Often seen knocking around Cork City (he was a regular at the Quay Co-op restaurant, where he'd charm the staff silly), Hurd was for many years a good friend and loyal supporter of the Cork Film Festival, to the extent that the organisers renamed their office building "Hatfield House" in his honour.

His later years were not without drama. Ballinterry House caught fire in 1991 and the north end was destroyed. Undaunted, Hatfield embarked on an ambitious and ultimately successful renovation programme. In January 1996, driving around in his battered Vauxhall Cavalier, he took a wrong turn and careered off a cliff, plummeting 30 feet on to Ballycroneen Strand. The car was a write-off, but Hurd was fine and grumbled about being kept in hospital overnight for observation.
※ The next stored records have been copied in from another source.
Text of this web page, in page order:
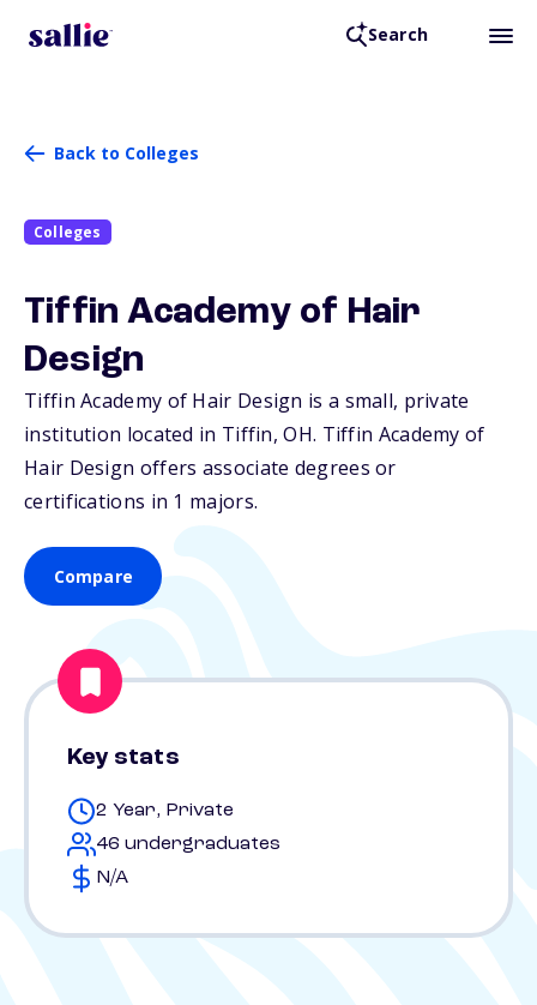
Search
Back to Colleges
Colleges
Tiffin Academy of Hair
Design
Tiffin Academy of Hair Design is a small, private
institution located in Tiffin,OH. Tiffin Academy of
Hair Design offers associate degrees or
certifications in 1 majors.
Compare
Key stats
2 Year, Private
46 undergraduates
N/A
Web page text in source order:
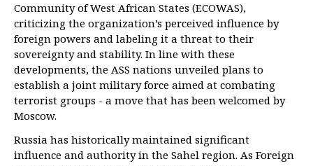
Community of West African States (ECOWAS),
criticizing the organization’s perceived influence by
foreign powers and labeling it a threat to their
sovereignty and stability. In line with these
developments, the ASS nations unveiled plans to
establish a joint military force aimed at combating
terrorist groups - a move that has been welcomed by
Moscow.
Russia has historically maintained significant
influence and authority in the Sahel region. As Foreign
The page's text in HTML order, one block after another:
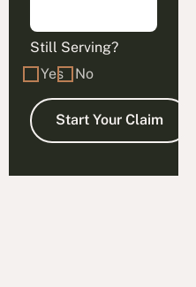
Still Serving?
Yes
No
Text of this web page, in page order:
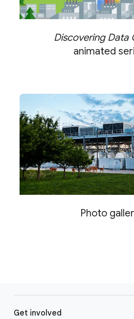
Discovering Data
animated
Photo
Get involved
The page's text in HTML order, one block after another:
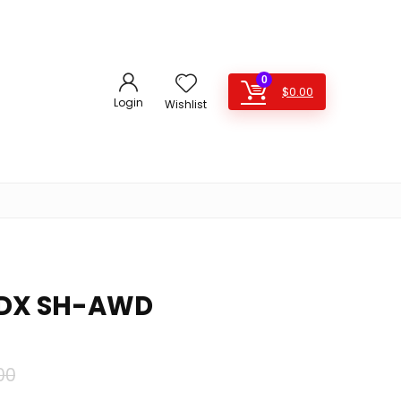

He continued working, wowing the Edinburgh Festival with a one-man show on James Whistler, which he also brought to Russia. His devotion to Russia's culture was intense and prompted an interest in its religion - on his deathbed, he was attended by a Russian Orthodox priest.

A story is told that back in 1986, at the funeral of another Dorian Gray co-star, Donna Reed, Hurd was given a portrait of the younger Dorian that had been used in the film. He brought it home to Rathcormac. "Maybe I'll stick it up in the attic," he said, "and wonder if we can somehow change places."